Y su mente habló por su padre ausente, diciendo:

—Sí, lo comprendo muy bien. Hay muchos modelos para escoger en el arco que va de nacimiento a nacimiento. Pero vamos a pensar cómo podemos hacerlo sin que madre se enfade. ¿Por qué estás tan impaciente, hijo mío?

—Es que no puedo esperar —respondió Tom—. No puedo esperar más.

—Claro que puedes, hijo, querido hijo. Has llegado a ser tan grande como yo esperaba. Abre el cajón de la mesa, y luego emplea ese nabo que tienes por cabeza.

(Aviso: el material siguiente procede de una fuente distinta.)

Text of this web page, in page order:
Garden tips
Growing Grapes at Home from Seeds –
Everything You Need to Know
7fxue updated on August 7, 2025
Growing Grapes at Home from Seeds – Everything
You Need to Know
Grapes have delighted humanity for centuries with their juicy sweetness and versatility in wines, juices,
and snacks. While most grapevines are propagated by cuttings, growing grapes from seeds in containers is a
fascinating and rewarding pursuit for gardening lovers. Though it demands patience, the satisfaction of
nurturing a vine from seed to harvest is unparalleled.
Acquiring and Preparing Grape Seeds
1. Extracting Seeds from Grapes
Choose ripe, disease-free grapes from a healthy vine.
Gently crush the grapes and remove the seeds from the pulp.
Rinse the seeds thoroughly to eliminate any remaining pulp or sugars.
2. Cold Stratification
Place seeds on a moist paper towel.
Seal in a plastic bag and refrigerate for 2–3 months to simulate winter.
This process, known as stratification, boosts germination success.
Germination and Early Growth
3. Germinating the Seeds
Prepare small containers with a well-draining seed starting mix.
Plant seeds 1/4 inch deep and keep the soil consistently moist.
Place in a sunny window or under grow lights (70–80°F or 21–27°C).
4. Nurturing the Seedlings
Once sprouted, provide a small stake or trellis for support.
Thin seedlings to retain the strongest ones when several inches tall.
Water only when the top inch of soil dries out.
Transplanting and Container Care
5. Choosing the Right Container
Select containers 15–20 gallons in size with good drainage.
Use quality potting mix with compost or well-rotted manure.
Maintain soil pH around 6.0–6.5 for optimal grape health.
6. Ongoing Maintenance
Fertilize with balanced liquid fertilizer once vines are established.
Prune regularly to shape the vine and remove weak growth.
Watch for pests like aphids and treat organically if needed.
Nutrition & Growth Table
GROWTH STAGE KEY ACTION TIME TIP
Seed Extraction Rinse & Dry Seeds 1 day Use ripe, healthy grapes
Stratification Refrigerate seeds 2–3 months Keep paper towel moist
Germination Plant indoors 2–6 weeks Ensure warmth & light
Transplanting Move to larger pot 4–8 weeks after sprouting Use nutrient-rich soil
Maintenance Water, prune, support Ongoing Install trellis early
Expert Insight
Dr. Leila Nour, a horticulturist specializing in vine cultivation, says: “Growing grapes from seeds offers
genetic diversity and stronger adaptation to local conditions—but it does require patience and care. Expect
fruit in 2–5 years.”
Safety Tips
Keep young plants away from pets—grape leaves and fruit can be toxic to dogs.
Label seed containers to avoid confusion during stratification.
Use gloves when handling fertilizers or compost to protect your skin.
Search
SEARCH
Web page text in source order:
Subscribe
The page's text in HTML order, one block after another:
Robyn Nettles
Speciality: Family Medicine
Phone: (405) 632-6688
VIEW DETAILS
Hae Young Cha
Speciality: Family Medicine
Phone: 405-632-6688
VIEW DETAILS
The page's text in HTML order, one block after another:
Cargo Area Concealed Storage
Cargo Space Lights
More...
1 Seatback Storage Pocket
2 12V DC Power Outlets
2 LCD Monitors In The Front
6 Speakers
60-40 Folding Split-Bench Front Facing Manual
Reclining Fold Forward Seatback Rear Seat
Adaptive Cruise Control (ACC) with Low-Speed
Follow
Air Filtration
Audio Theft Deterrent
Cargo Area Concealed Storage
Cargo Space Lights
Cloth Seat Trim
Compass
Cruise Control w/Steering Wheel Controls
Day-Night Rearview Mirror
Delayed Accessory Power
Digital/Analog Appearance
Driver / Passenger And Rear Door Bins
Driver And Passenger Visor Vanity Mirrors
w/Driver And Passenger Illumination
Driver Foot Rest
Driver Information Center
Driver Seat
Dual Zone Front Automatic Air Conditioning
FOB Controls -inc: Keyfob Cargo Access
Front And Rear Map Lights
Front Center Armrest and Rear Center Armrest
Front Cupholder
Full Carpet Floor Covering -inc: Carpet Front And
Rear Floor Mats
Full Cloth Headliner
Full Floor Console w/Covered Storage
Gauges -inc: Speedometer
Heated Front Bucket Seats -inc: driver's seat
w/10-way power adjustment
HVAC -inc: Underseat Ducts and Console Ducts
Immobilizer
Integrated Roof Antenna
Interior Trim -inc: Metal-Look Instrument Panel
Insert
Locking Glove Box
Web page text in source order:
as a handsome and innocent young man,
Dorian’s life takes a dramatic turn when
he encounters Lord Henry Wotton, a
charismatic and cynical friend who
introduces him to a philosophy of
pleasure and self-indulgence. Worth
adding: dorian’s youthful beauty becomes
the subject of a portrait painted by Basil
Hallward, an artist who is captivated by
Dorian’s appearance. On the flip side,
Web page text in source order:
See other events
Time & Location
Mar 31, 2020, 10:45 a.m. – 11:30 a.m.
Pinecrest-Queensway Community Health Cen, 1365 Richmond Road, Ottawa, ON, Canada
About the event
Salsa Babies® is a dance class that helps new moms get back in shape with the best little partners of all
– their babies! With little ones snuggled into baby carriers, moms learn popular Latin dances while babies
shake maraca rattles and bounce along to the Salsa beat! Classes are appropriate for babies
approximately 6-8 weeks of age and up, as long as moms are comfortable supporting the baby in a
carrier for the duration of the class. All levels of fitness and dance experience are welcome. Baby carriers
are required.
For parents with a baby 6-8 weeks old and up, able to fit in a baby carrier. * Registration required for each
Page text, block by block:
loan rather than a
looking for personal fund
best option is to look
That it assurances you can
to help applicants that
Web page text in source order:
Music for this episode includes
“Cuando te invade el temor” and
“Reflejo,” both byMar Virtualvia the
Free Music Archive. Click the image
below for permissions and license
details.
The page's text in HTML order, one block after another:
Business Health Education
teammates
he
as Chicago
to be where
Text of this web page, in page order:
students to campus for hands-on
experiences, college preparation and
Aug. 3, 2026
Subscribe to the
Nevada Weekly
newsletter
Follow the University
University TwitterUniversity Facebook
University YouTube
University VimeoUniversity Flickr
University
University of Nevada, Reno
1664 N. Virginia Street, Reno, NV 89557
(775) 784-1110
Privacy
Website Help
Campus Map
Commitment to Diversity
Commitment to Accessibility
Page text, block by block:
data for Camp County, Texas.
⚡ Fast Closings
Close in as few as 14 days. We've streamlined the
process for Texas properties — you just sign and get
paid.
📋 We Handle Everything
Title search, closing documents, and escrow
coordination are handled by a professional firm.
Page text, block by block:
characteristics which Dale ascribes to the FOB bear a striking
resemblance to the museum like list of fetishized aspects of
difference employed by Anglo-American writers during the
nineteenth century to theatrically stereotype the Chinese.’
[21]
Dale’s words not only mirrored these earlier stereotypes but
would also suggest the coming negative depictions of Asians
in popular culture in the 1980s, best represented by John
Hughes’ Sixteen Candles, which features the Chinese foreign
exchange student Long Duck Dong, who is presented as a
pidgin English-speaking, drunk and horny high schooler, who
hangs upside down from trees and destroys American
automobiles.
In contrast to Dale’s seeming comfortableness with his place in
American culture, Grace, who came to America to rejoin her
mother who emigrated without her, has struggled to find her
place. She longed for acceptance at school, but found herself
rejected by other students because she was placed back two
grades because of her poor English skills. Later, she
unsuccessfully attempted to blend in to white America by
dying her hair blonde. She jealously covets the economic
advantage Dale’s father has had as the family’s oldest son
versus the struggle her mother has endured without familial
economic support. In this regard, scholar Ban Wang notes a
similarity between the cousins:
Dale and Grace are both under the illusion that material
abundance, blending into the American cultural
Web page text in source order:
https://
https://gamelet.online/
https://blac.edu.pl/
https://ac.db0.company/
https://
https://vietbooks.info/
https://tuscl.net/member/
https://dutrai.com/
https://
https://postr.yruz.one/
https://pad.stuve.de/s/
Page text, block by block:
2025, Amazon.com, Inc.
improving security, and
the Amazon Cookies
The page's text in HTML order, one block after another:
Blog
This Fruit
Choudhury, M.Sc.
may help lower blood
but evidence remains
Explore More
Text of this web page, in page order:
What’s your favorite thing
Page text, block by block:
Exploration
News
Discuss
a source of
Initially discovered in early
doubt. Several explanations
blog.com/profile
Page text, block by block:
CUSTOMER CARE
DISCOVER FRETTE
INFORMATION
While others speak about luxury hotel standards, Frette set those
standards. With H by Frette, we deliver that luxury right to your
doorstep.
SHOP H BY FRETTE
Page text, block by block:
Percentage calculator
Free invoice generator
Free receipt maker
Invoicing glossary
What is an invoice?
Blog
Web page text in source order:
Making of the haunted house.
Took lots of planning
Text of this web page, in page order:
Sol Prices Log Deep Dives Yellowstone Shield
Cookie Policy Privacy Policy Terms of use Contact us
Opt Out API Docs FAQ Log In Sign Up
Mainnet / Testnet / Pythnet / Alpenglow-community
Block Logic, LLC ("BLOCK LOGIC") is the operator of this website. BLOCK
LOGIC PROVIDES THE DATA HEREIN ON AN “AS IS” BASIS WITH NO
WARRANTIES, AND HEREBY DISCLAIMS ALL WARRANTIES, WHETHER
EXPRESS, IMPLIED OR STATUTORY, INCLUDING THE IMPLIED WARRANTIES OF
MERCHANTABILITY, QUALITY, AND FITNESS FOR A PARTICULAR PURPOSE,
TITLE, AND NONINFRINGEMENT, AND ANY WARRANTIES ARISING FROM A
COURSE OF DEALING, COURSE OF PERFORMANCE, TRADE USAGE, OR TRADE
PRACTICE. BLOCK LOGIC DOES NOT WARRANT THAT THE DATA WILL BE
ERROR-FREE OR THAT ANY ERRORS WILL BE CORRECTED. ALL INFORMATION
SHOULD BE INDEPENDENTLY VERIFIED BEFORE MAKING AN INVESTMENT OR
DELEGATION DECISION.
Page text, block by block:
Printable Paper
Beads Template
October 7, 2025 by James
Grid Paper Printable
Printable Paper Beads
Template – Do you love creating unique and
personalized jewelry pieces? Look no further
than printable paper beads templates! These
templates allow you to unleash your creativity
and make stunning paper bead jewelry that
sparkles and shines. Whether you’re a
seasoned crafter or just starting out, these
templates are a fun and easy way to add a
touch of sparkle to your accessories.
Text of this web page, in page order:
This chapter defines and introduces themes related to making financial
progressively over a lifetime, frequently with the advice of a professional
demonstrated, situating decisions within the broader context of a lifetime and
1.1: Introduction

Tom abrió el cajón y vio un bloc de papel de carta y un paquete de sobres que hacían juego con él, dos lápices mordisqueados y gastados y, en un ángulo polvoriento del cajón, unos cuantos sellos. Puso a un lado el cuaderno y sacó punta a los lápices con su cortaplumas.

Luego escribió:

«Querida madre:

»Espero que esté bien. Tengo el proyecto de pasar más tiempo con usted. Olive me invitó para el día de Acción de Gracias, y puede usted estar segura de que iré. Nuestra pequeña Olive es capaz de preparar un pavo casi tan bien como usted, aunque sé que nunca querrá creerlo. He tenido últimamente muy buena suerte. He comprado un caballo por quince dólares, es un capón, y a mí me parece como si fuese un purasangre. Me ha salido tan barato porque al bicho le desagradan los hombres. Su anterior propietario se pasaba más tiempo echado sobre su propia espalda que sobre el lomo del caballo. Debo añadir que es un animal muy bonito. Me ha tirado dos veces al suelo, pero ahora ya lo conozco, y, si consigo dominarlo, tendré uno de los mejores caballos de la comarca. Y puede usted estar segura de que lo conseguiré, aunque ello requiera todo el invierno. No sé por qué me encapriché con él, pues el hombre que me lo vendió me dijo algo muy divertido. Me dijo: "Este caballo es tan díscolo, que sería capaz de comerse a su jinete después de haberle arrojado al suelo". ¿Se acuerda usted de lo que decía padre cuando íbamos a cazar conejos? "Vuelve con tu escudo, o tendido sobre él." La veré a usted el día de Acción de Gracias. Su hijo,

»Tom».

Se preguntó si había quedado bien la carta, pero se sentía demasiado cansado para hacerla de nuevo. Añadió al pie:

»PD. Veo que Polly no ha cambiado en lo más mínimo. Ese loro me hace sonrojar».

En otra hoja escribió:

"Querido Will:

»No importa lo que puedas pensar, pero ahora ayúdame. Te lo pido por nuestra madre, ayúdame. Me mató un caballo, me arrojó al suelo y me coceó en la cabeza. Te lo ruego. Tu hermano,

»Tom».

Puso sellos a las cartas, se las metió en el bolsillo y preguntó a Samuel:

—¿Está bien así?

En su dormitorio abrió una caja de balas nueva, e introdujo una de ellas en el tambor de su Smith y Wesson, del calibre 38, que siempre tenía muy bien engrasado, y colocó la cámara cargada un espacio a la izquierda del percutor.